The Account you use should NOT be an inventory asset account.
The Old Value is the All Order FIFO cost as of the Adj Date and not the QuickBooks average cost although when you Send to QB, All Orders will adjust the average cost appropriately.
The Quantity represent Quantity owned as of the Adj. Date. See understanding quantities in All Orders.
When created the warehouse menu the amount will adjust the cost of all the items but when created from a Receiving Doc or Transfer the amount will only be applied to the cost on those transactions.
To complete the value adjustment add items and edit either the Amount of New Value columns. Repeat for all the items you want to adjust then click 'Save'.
To see the effects of your value adjustment run the Inventory Valuation or Inventory Ledger reports.
As mentioned earlier one of the reasons to use the value adjustment is to add cost to items after the originating transaction has been completed.
Consider the following examples:
ABC, Inc. pays duty on imported products. It receives the product on January 11, 2009 and enters the Vendor Bill accordingly.
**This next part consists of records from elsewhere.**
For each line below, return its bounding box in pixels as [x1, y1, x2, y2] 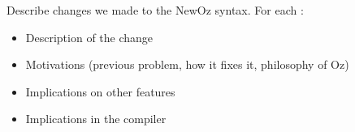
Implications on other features [25, 83, 175, 100]
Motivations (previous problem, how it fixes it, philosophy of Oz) [25, 56, 349, 73]
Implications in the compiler [25, 110, 167, 127]
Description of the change [25, 28, 154, 45]
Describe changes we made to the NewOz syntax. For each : [6, 2, 304, 18]
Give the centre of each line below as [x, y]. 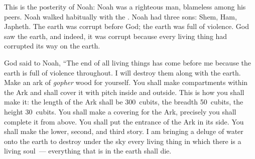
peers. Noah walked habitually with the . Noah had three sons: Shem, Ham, [120, 16]
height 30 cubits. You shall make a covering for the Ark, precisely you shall [120, 111]
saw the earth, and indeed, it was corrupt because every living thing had [116, 36]
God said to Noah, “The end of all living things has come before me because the [127, 62]
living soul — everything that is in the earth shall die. [88, 151]
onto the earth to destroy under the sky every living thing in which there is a [123, 141]
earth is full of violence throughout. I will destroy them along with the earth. [122, 72]
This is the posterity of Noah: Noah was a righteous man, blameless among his [125, 6]
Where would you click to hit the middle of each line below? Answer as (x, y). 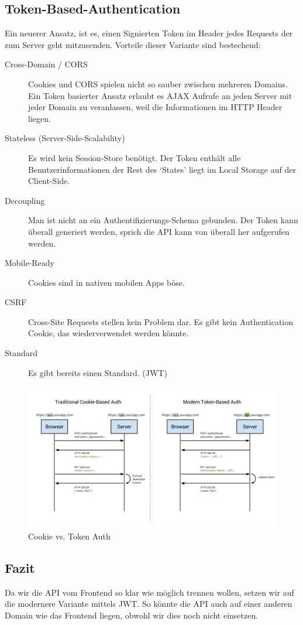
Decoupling (25, 200)
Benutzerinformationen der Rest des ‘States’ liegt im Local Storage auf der (162, 169)
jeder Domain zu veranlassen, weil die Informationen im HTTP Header (155, 107)
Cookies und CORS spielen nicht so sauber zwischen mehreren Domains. (158, 83)
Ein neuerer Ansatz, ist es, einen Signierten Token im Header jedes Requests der (149, 33)
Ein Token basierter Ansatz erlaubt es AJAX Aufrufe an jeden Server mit (160, 95)
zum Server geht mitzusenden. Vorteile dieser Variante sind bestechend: (133, 44)
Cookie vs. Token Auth (69, 536)
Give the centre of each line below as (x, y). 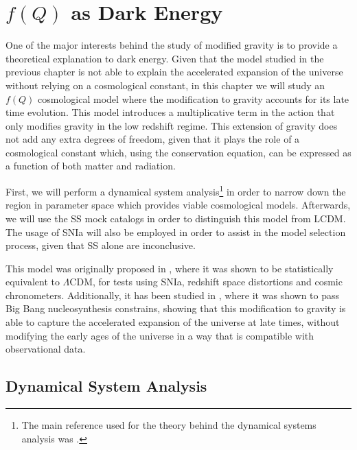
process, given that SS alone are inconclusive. (101, 245)
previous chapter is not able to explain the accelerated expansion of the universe (174, 72)
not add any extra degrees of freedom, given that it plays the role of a (153, 139)
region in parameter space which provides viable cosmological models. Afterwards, (178, 205)
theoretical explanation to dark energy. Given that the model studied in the (165, 58)
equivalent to (33, 282)
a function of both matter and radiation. (91, 166)
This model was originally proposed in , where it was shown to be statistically (170, 268)
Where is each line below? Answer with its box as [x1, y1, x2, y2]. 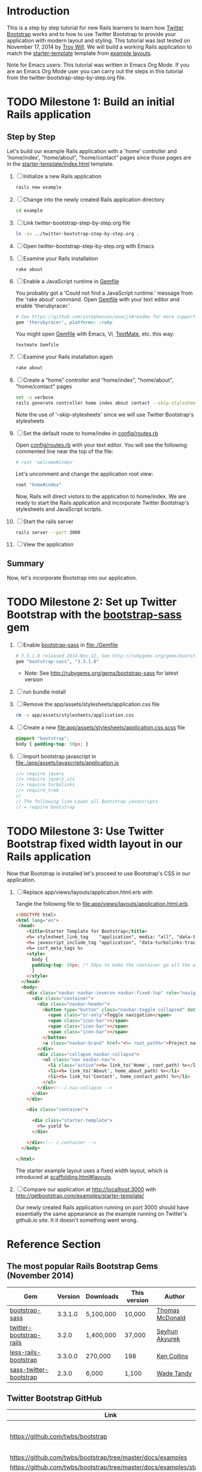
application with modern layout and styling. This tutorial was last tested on [7, 37, 191, 44]
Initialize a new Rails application [23, 172, 102, 179]
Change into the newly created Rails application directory [23, 196, 165, 203]
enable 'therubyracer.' [15, 302, 70, 310]
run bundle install [23, 688, 67, 695]
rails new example [15, 184, 62, 190]
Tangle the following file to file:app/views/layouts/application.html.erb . [15, 900, 189, 907]
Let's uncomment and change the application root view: [15, 470, 153, 477]
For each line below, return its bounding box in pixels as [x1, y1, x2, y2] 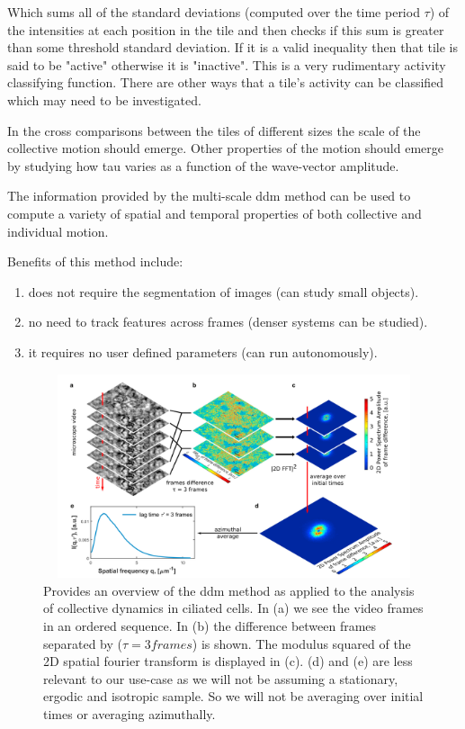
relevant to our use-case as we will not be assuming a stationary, [43, 669, 398, 688]
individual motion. [7, 221, 109, 240]
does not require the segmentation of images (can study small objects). [28, 282, 419, 301]
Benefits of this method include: [7, 252, 183, 271]
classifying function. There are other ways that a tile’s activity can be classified [7, 73, 444, 92]
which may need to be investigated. [7, 90, 201, 109]
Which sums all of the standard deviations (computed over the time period [7, 3, 420, 21]
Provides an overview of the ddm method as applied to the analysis [43, 580, 415, 599]

On January 15, 2009, ABC receives a bill from the freight forwarder and wants to reflect the cost of duty in inventory.
The first is to receive the items as usual with the Receiving Doc as show in the following image.
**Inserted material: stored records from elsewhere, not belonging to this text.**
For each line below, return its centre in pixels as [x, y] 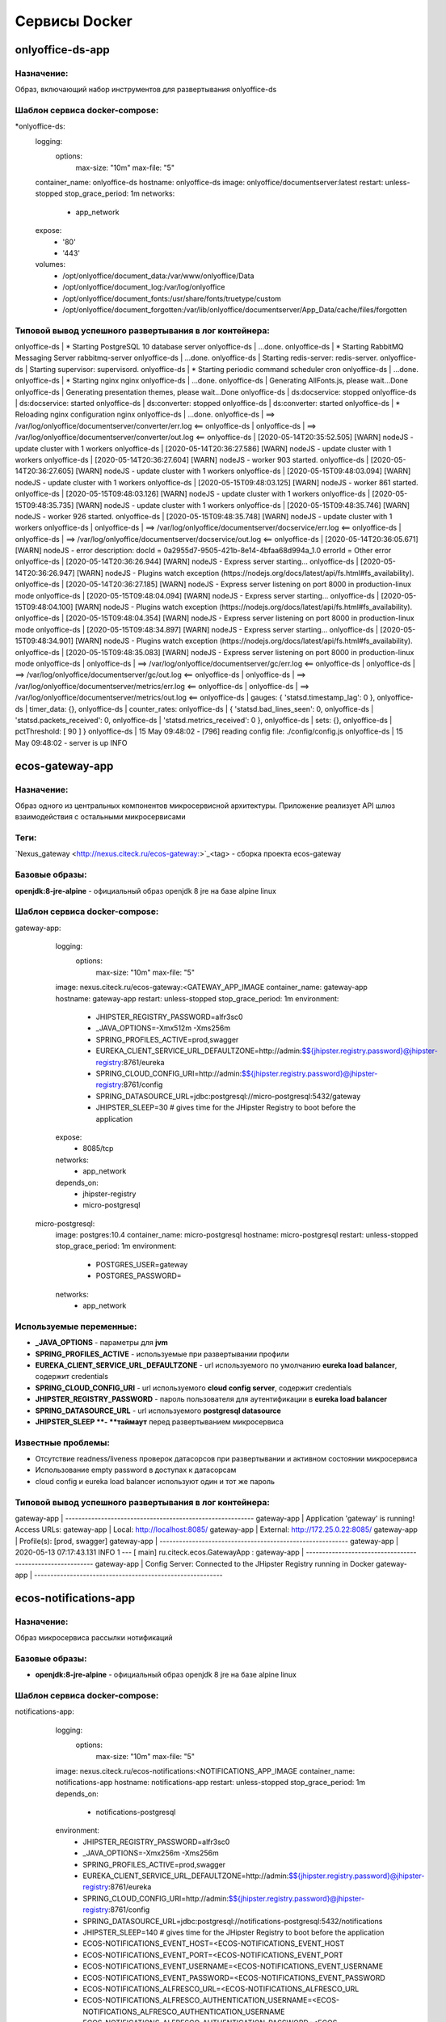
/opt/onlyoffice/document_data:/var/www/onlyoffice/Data [158, 276]
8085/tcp [98, 1148]
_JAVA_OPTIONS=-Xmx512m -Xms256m [163, 1028]
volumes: [50, 264]
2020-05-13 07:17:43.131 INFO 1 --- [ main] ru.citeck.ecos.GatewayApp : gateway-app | [160, 1552]
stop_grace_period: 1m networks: [120, 193]
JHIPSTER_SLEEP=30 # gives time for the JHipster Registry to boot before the [226, 1107]
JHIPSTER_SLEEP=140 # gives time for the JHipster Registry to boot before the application [234, 1932]

Now click the 'Add Costs' button and the following dialog will appear:
On this dialog I enter the vendor and the amount of the duty bill. I then need to decide the allocation basis of the amount. You can select Cost, Volume,Weight or Quantity. When complete click OK a value adjustment is generated with the amount automatically allocated. Note also that the Quantity and Old Value come directly from the Receiving Doc. (Note if the Receiving Doc was in foreign currency then the Old Value will be converted to your home currency)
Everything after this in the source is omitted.